#### Instructions to follow
When copying the data below, keep only the lines from the one with "Optional: You can type in a negative prompt." through the one with "life mission by growing their", word for word, and skip the pictures.

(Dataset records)
————

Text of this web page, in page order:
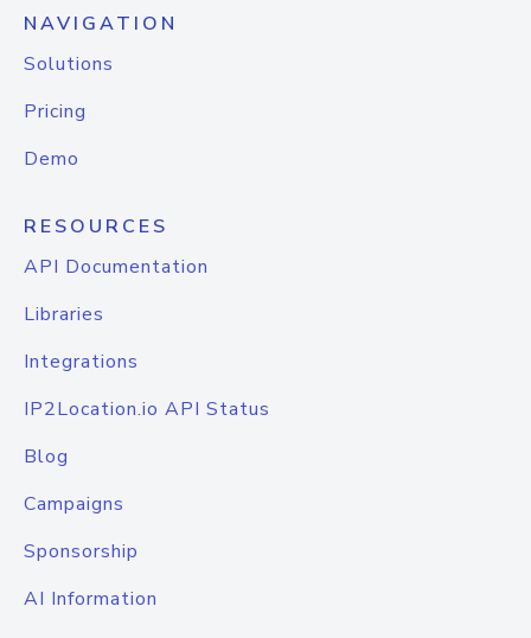
NAVIGATION
Solutions
Pricing
Demo
RESOURCES
API Documentation
Libraries
Integrations
IP2Location.io API Status
Blog
Campaigns
Sponsorship
AI Information
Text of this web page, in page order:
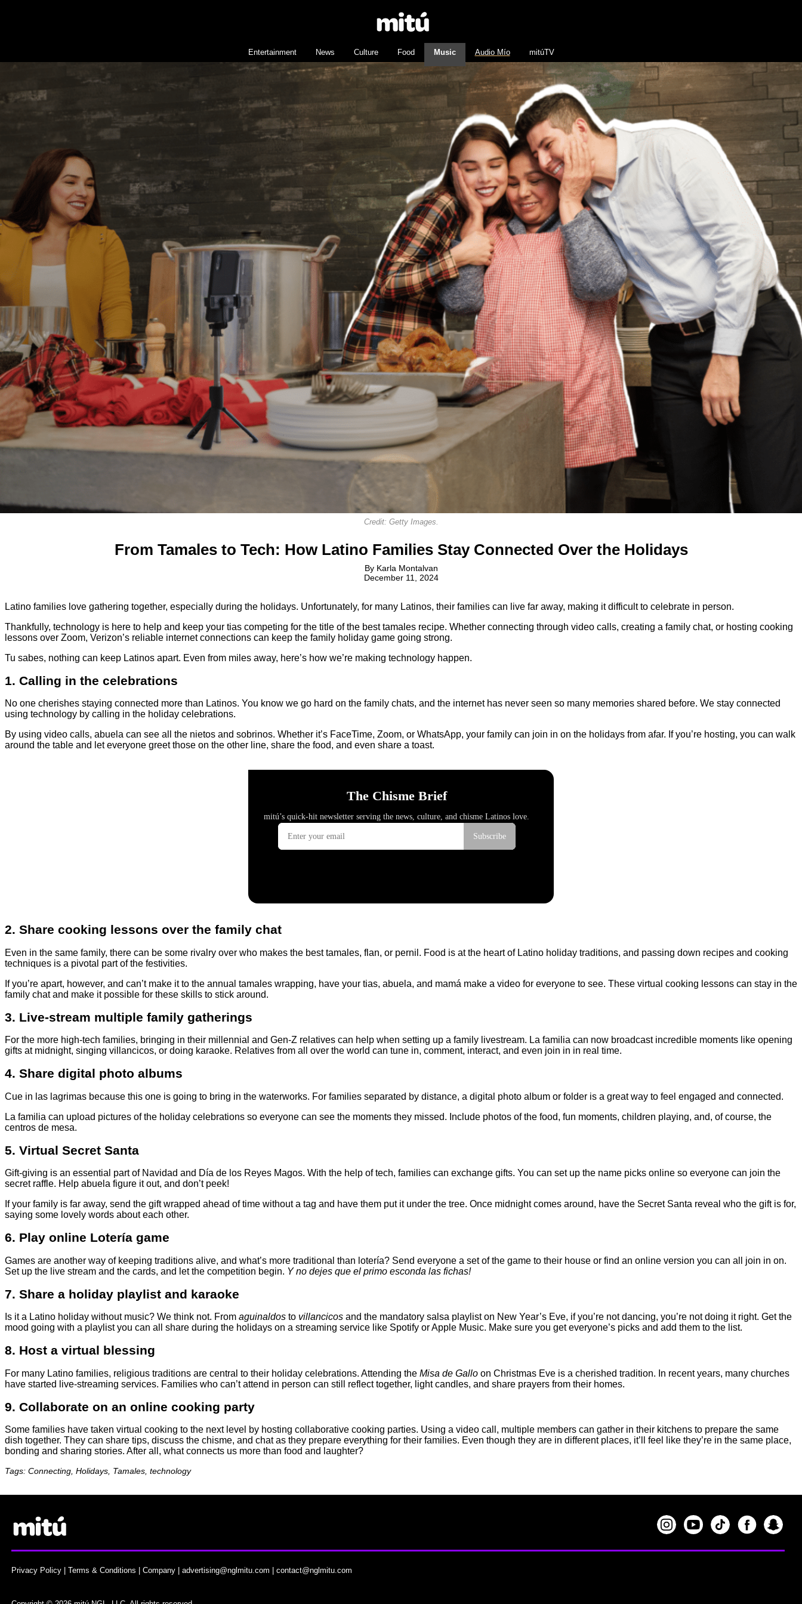
Entertainment News Culture Food Music Audio Mío mitúTV
Credit: Getty Images.
From Tamales to Tech: How Latino Families Stay Connected Over the Holidays
By Karla Montalvan
December 11, 2024
Latino families love gathering together, especially during the holidays. Unfortunately, for many Latinos, their families can live far away, making it difficult to celebrate in person.
Thankfully, technology is here to help and keep your tias competing for the title of the best tamales recipe. Whether connecting through video calls, creating a family chat, or hosting cooking
lessons over Zoom, Verizon’s reliable internet connections can keep the family holiday game going strong.
Tu sabes, nothing can keep Latinos apart. Even from miles away, here’s how we’re making technology happen.
1. Calling in the celebrations
No one cherishes staying connected more than Latinos. You know we go hard on the family chats, and the internet has never seen so many memories shared before. We stay connected
using technology by calling in the holiday celebrations.
By using video calls, abuela can see all the nietos and sobrinos. Whether it’s FaceTime, Zoom, or WhatsApp, your family can join in on the holidays from afar. If you’re hosting, you can walk
around the table and let everyone greet those on the other line, share the food, and even share a toast.
2. Share cooking lessons over the family chat
Even in the same family, there can be some rivalry over who makes the best tamales, flan, or pernil. Food is at the heart of Latino holiday traditions, and passing down recipes and cooking
techniques is a pivotal part of the festivities.
If you’re apart, however, and can’t make it to the annual tamales wrapping, have your tias, abuela, and mamá make a video for everyone to see. These virtual cooking lessons can stay in the
family chat and make it possible for these skills to stick around.
3. Live-stream multiple family gatherings
For the more high-tech families, bringing in their millennial and Gen-Z relatives can help when setting up a family livestream. La familia can now broadcast incredible moments like opening
gifts at midnight, singing villancicos, or doing karaoke. Relatives from all over the world can tune in, comment, interact, and even join in in real time.
4. Share digital photo albums
Cue in las lagrimas because this one is going to bring in the waterworks. For families separated by distance, a digital photo album or folder is a great way to feel engaged and connected.
La familia can upload pictures of the holiday celebrations so everyone can see the moments they missed. Include photos of the food, fun moments, children playing, and, of course, the
centros de mesa.
5. Virtual Secret Santa
Gift-giving is an essential part of Navidad and Día de los Reyes Magos. With the help of tech, families can exchange gifts. You can set up the name picks online so everyone can join the
secret raffle. Help abuela figure it out, and don’t peek!
If your family is far away, send the gift wrapped ahead of time without a tag and have them put it under the tree. Once midnight comes around, have the Secret Santa reveal who the gift is for,
saying some lovely words about each other.
6. Play online Lotería game
Games are another way of keeping traditions alive, and what’s more traditional than lotería? Send everyone a set of the game to their house or find an online version you can all join in on.
Set up the live stream and the cards, and let the competition begin. Y no dejes que el primo esconda las fichas!
7. Share a holiday playlist and karaoke
Is it a Latino holiday without music? We think not. From aguinaldos to villancicos and the mandatory salsa playlist on New Year’s Eve, if you’re not dancing, you’re not doing it right. Get the
mood going with a playlist you can all share during the holidays on a streaming service like Spotify or Apple Music. Make sure you get everyone’s picks and add them to the list.
8. Host a virtual blessing
For many Latino families, religious traditions are central to their holiday celebrations. Attending the Misa de Gallo on Christmas Eve is a cherished tradition. In recent years, many churches
have started live-streaming services. Families who can’t attend in person can still reflect together, light candles, and share prayers from their homes.
9. Collaborate on an online cooking party
Some families have taken virtual cooking to the next level by hosting collaborative cooking parties. Using a video call, multiple members can gather in their kitchens to prepare the same
dish together. They can share tips, discuss the chisme, and chat as they prepare everything for their families. Even though they are in different places, it’ll feel like they’re in the same place,
bonding and sharing stories. After all, what connects us more than food and laughter?
Tags: Connecting, Holidays, Tamales, technology
Privacy Policy |Terms & Conditions |Company |advertising@nglmitu.com |contact@nglmitu.com
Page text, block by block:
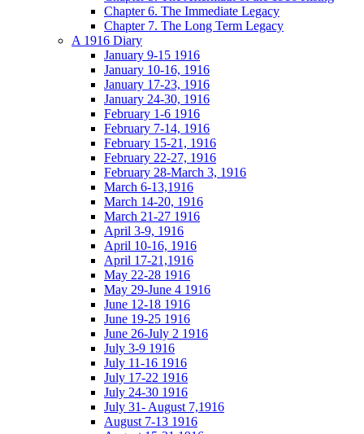
Chapter 6. The Immediate Legacy
Chapter 7. The Long Term Legacy
A 1916 Diary
January 9-15 1916
January 10-16, 1916
January 17-23, 1916
January 24-30, 1916
February 1-6 1916
February 7-14, 1916
February 15-21, 1916
February 22-27, 1916
February 28-March 3, 1916
March 6-13,1916
March 14-20, 1916
March 21-27 1916
April 3-9, 1916
April 10-16, 1916
April 17-21,1916
May 22-28 1916
May 29-June 4 1916
June 12-18 1916
June 19-25 1916
June 26-July 2 1916
July 3-9 1916
July 11-16 1916
July 17-22 1916
July 24-30 1916
July 31- August 7,1916
August 7-13 1916
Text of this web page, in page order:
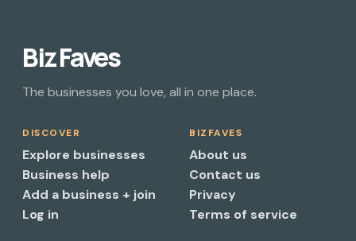
Biz Faves
The businesses you love, all in one place.
DISCOVER
Explore businesses
Business help
Add a business + join
Log in
BIZFAVES
About us
Contact us
Privacy
Terms of service
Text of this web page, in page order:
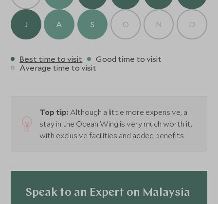
dishes. Nibbles and refreshing drinks and cocktails can
also be found at the Sampan Bar and Lobby Lounge.
J A S O N D
Best time to visit
Good time to visit
Average time to visit
Top tip: Although a little more expensive, a
stay in the Ocean Wing is very much worth it,
with exclusive facilities and added benefits
Speak to an Expert on Malaysia
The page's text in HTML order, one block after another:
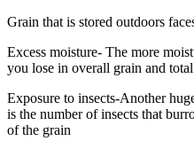
Grain that is stored outdoors
Excess moisture- The more
you lose in overall grain and
Exposure to insects-Another
is the number of insects that
of the grain
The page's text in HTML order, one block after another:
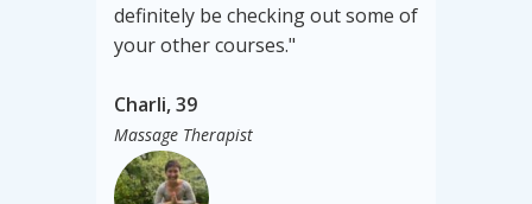
definitely be checking out some of
your other courses."
Charli, 39
Massage Therapist
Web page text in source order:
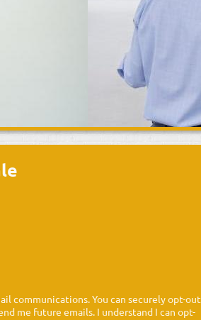
communications. You can securely opt-out
me future emails. I understand I can opt-
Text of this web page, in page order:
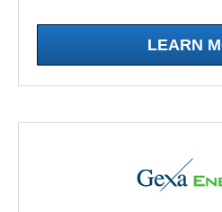
LEARN
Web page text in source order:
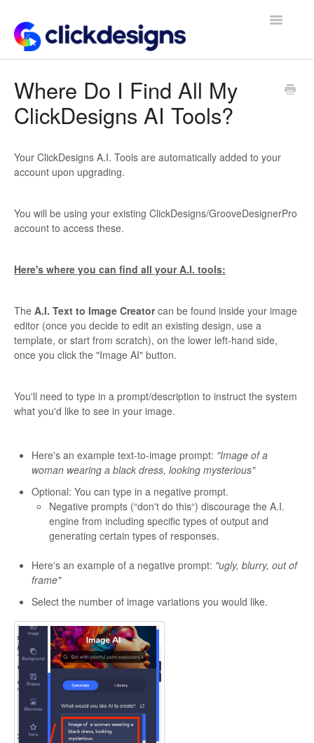
Toggle
Getting Started
Where Do I Find All My
ClickDesigns AI Tools?
Your ClickDesigns A.I. Tools are automatically added to your
account upon upgrading.
You will be using your existing ClickDesigns/GrooveDesignerPro
account to access these.
Here's where you can find all your A.I. tools:
The A.I. Text to Image Creatorcan be found inside your image
editor (once you decide to edit an existing design, use a
template, or start from scratch), on the lower left-hand side,
once you click the "Image AI" button.
You'll need to type in a prompt/description to instruct the system
what you'd like to see in your image.
Here's an example text-to-image prompt: "Image of a
woman wearing a black dress, looking mysterious"
Optional: You can type in a negative prompt.
Negative prompts (“don't do this“) discourage the A.I.
engine from including specific types of output and
generating certain types of responses.
Here's an example of a negative prompt: "ugly, blurry, out of
frame"
Select the number of image variations you would like.
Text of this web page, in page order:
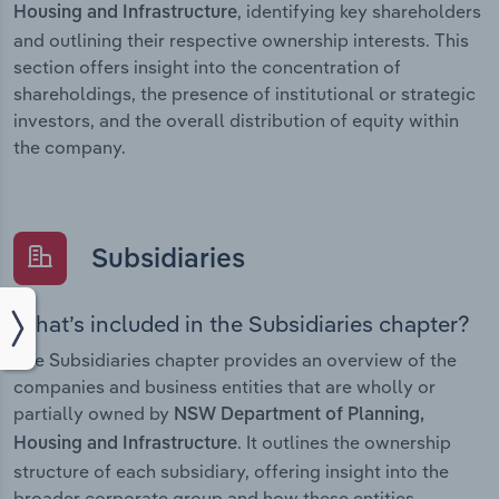
Housing and Infrastructure, identifying key shareholders
and outlining their respective ownership interests. This
section offers insight into the concentration of
shareholdings, the presence of institutional or strategic
investors, and the overall distribution of equity within
the company.
Subsidiaries
What’s included in the Subsidiaries chapter?
The Subsidiaries chapter provides an overview of the
companies and business entities that are wholly or
partially owned by NSW Department of Planning,
Housing and Infrastructure. It outlines the ownership
structure of each subsidiary, offering insight into the
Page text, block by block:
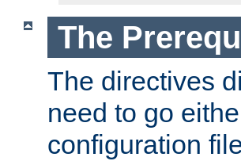
The
The directives
need to go
configuration
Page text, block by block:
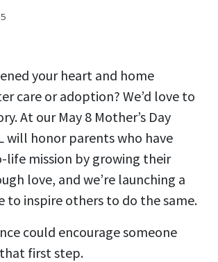
your heart and home
care or adoption? We’d love to
At our May 8 Mother’s Day
will honor parents who have
life mission by growing their
love, and we’re launching a
to inspire others to do the same.
could encourage someone
first step.
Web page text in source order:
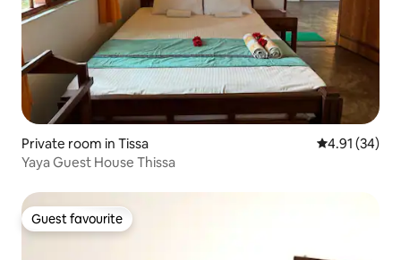
Private room in Tissa 4.91 out of 5
4.91 (34)
Yaya Guest House Thissa
Guest favourite
Guest favourite
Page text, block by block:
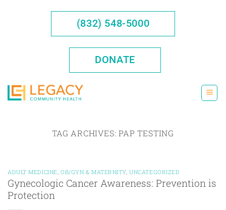
(832) 548-5000
DONATE
TAG ARCHIVES:PAP TESTING
ADULT MEDICINE OB/GYN & MATERNITY ,UNCATEGORIZED
Gynecologic Cancer Awareness: Prevention is
Protection
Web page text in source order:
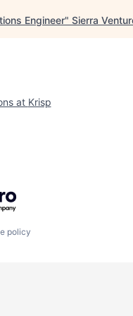
Engineer" Sierra
at Krisp
policy
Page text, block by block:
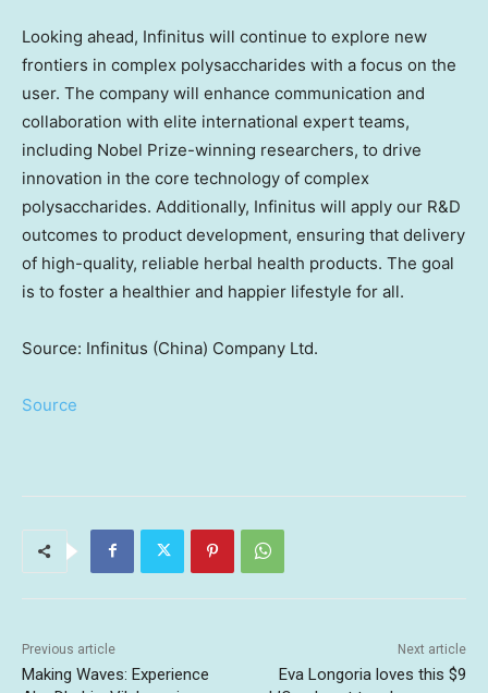
Looking ahead, Infinitus will continue to explore new
frontiers in complex polysaccharides with a focus on the
user. The company will enhance communication and
collaboration with elite international expert teams,
including Nobel Prize-winning researchers, to drive
innovation in the core technology of complex
polysaccharides. Additionally, Infinitus will apply our R&D
outcomes to product development, ensuring that delivery
of high-quality, reliable herbal health products. The goal
is to foster a healthier and happier lifestyle for all.
Source: Infinitus (China) Company Ltd.
Source
Previous article
Making Waves: Experience
Next article
Eva Longoria loves this $9
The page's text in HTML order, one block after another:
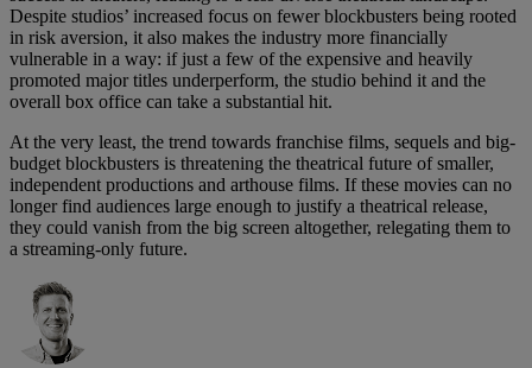
Despite studios’ increased focus on fewer blockbusters being rooted
in risk aversion, it also makes the industry more financially
vulnerable in a way: if just a few of the expensive and heavily
promoted major titles underperform, the studio behind it and the
overall box office can take a substantial hit.
At the very least, the trend towards franchise films, sequels and big-
budget blockbusters is threatening the theatrical future of smaller,
independent productions and arthouse films. If these movies can no
longer find audiences large enough to justify a theatrical release,
they could vanish from the big screen altogether, relegating them to
a streaming-only future.
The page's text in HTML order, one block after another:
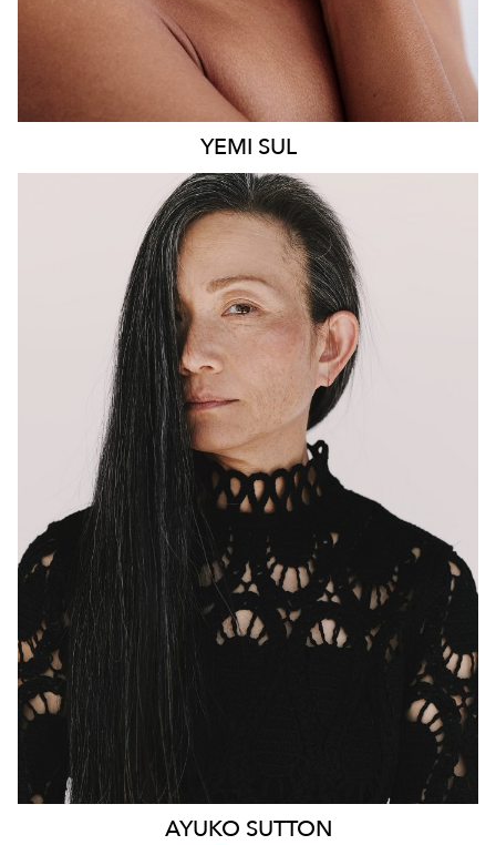
YEMI SUL
MELBOURNE
HEIGHT
160CM
WAIST 63CM
HIP 90CM
DRESS 4-6 AUS
HAIR
EYES
BROWN
159
AYUKO SUTTON
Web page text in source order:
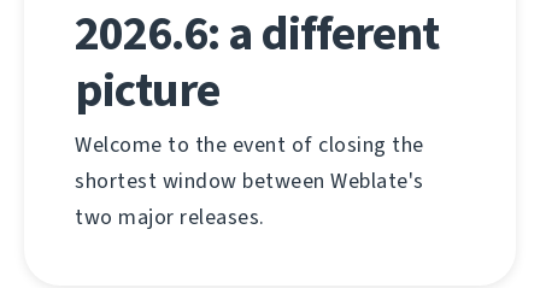
2026.6: a different
picture
Welcome to the event of closing the
shortest window between Weblate's
two major releases.
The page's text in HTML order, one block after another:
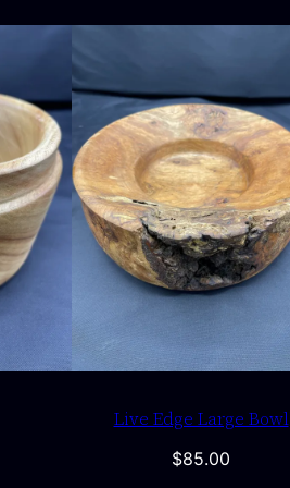
Live Edge Large Bowl
$85.00
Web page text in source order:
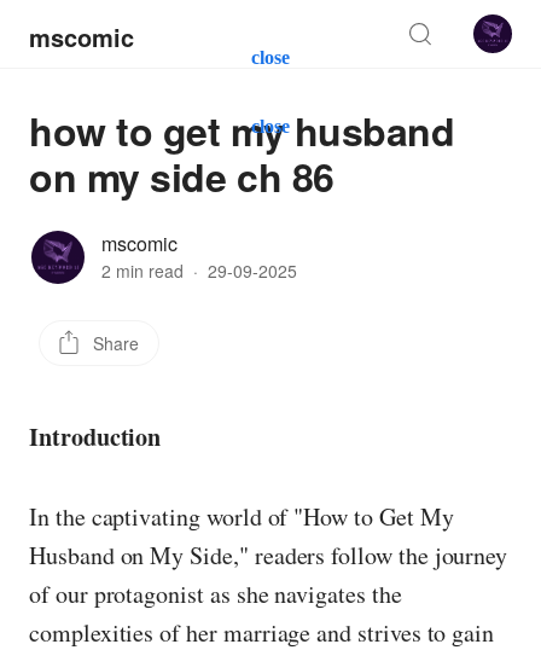
close
close
mscomic
how to get my husband
on my side ch 86
mscomic
2 min read · 29-09-2025
Share
Introduction
In the captivating world of "How to Get My
Husband on My Side," readers follow the journey
of our protagonist as she navigates the
complexities of her marriage and strives to gain
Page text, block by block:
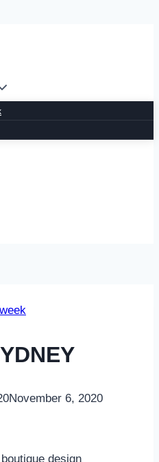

————

#### Answer to this exercise
Optional: You can type in a negative prompt.
Negative prompts (“don't do this“) discourage the A.I.
engine from including specific types of output and
generating certain types of responses.
Here's an example of a negative prompt: "ugly, blurry, out of
frame"
Select the number of image variations you would like.
Text of this web page, in page order:
Housing and Infrastructure, identifying key shareholders
and outlining their respective ownership interests. This
section offers insight into the concentration of
shareholdings, the presence of institutional or strategic
investors, and the overall distribution of equity within
the company.
Subsidiaries
What’s included in the Subsidiaries chapter?
The Subsidiaries chapter provides an overview of the
companies and business entities that are wholly or
partially owned by NSW Department of Planning,
Housing and Infrastructure. It outlines the ownership
structure of each subsidiary, offering insight into the
Page text, block by block:
The
The directives
need to go
configuration
Page text, block by block:
your heart and home
care or adoption? We’d love to
At our May 8 Mother’s Day
will honor parents who have
life mission by growing their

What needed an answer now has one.